With difficulty they managed to convince Eizerman to keep one ruble and eighty-six kopecks for himself.

“You’re causing me real distress,” he repeated with sorrow. “If you took my last kopeck, I’d feel that I’d done a genuine service for another person. But this way it turns out to be only a halfway measure, without taste. . . .”

1. An ancient prayer recited in early December: “And grant dew and rain as a blessing.”

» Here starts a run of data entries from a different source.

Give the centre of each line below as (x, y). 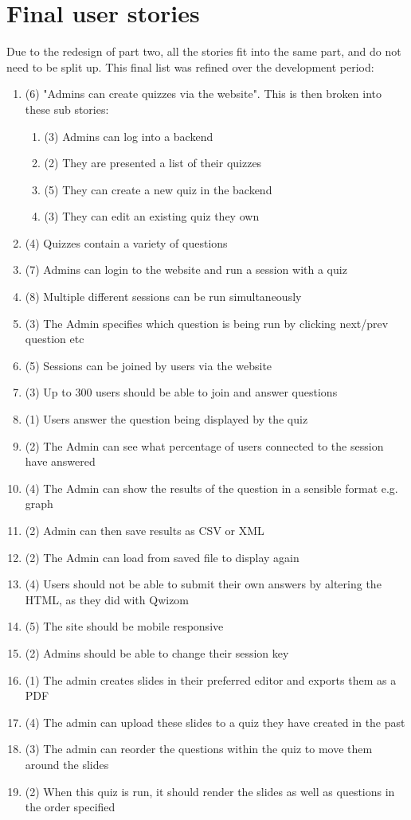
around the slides (67, 764)
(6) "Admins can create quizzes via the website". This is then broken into (204, 94)
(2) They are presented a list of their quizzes (153, 163)
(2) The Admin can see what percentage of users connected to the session (204, 445)
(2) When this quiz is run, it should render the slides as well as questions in (210, 791)
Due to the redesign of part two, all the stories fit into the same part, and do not (204, 51)
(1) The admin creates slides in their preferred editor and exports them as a (211, 679)
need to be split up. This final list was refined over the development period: (190, 66)
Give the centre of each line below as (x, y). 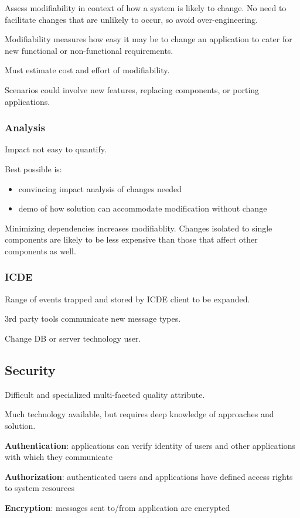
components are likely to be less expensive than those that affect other (131, 239)
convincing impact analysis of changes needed (100, 188)
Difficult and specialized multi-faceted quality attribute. (105, 394)
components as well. (40, 251)
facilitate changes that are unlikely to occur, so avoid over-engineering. (131, 19)
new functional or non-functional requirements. (89, 50)
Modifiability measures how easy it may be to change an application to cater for (149, 39)
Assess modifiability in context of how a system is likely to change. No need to (146, 8)
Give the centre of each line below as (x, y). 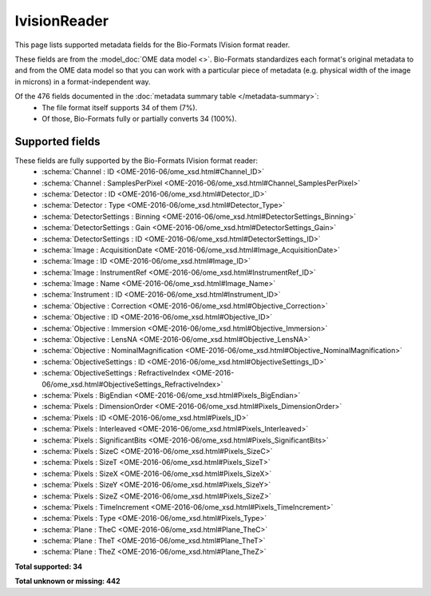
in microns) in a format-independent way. (83, 81)
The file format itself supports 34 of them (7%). (120, 107)
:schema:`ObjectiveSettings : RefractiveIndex (116, 373)
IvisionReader (62, 21)
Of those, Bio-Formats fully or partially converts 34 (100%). (139, 118)
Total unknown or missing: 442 (67, 581)
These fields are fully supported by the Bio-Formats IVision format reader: (136, 161)
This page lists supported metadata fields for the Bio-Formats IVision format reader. (152, 45)
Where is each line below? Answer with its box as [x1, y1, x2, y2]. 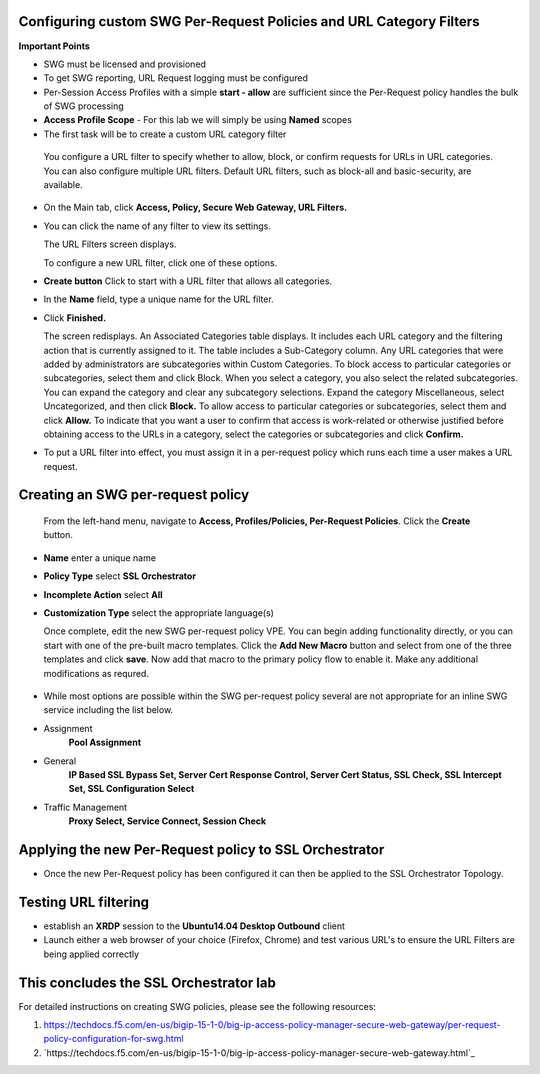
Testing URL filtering [18, 893, 150, 910]
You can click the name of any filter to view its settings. [43, 220, 272, 232]
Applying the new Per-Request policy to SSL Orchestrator [18, 841, 385, 858]
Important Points [18, 40, 90, 52]
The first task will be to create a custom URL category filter [43, 128, 287, 140]
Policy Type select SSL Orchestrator [43, 570, 197, 582]
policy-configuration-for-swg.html [43, 1033, 184, 1045]
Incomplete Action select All [43, 588, 164, 600]
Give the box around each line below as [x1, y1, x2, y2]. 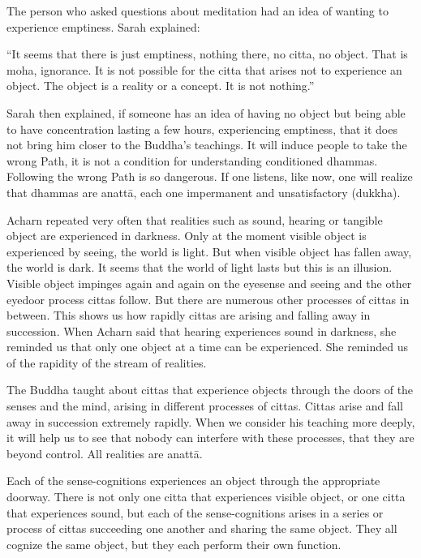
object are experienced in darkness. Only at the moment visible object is [6, 227, 367, 244]
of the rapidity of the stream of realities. [6, 354, 207, 371]
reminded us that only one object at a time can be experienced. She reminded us [6, 338, 408, 355]
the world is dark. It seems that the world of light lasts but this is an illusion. [6, 259, 393, 276]
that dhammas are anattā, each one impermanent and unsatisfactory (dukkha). [6, 183, 401, 200]
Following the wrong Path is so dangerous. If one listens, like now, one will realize [6, 168, 413, 185]
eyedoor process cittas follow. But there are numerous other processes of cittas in [6, 290, 410, 307]
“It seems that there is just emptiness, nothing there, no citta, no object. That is [6, 45, 408, 62]
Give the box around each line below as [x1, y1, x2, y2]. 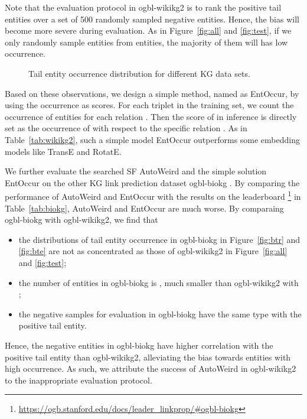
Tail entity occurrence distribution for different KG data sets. [28, 67, 250, 79]
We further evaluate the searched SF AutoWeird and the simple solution [5, 165, 267, 177]
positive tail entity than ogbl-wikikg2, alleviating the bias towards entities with [5, 350, 291, 363]
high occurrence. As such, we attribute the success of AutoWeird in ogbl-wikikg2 [5, 362, 296, 375]
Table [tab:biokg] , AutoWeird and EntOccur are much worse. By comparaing [5, 202, 284, 214]
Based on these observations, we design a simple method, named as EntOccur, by [5, 87, 299, 99]
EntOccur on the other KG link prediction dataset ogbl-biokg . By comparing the [5, 176, 300, 189]
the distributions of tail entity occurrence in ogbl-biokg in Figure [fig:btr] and [18, 233, 301, 245]

2. Both the samovar and the cigarette require the lighting of fire. Exodus 35:3: “You shall kindle no fire throughout your habitations on the Sabbath day.”

3. Cf. Raskolnikov’s theories in Fyodor Dostoevsky’s Crime and Punishment and Serezha’s behavior in Vladimir Jabotinsky’s novel The Five.

4. A religious-philosophical essay (1827) written by the Austro-Italian scholar Isaac Samuel Reggio (1784–1855), in answer to the rabbis of the old school who protested against the establishment of the rabbinical college at Padua.

5. Moses Mendelssohn’s literal German translation of the Pentateuch (1783) with a commentary, or biur, written largely by Solomon Dubno (1738–1813), a grammarian and Hebraist.

6. A Jewish charitable group of volunteers that oversaw burials.

7. An abbreviated volume of the Jewish legal code compiled by Solomon Ganzfried (1804–86) in 1870.

8. From the Gemara, the part of the Talmud that contains rabbinic commentaries and analysis.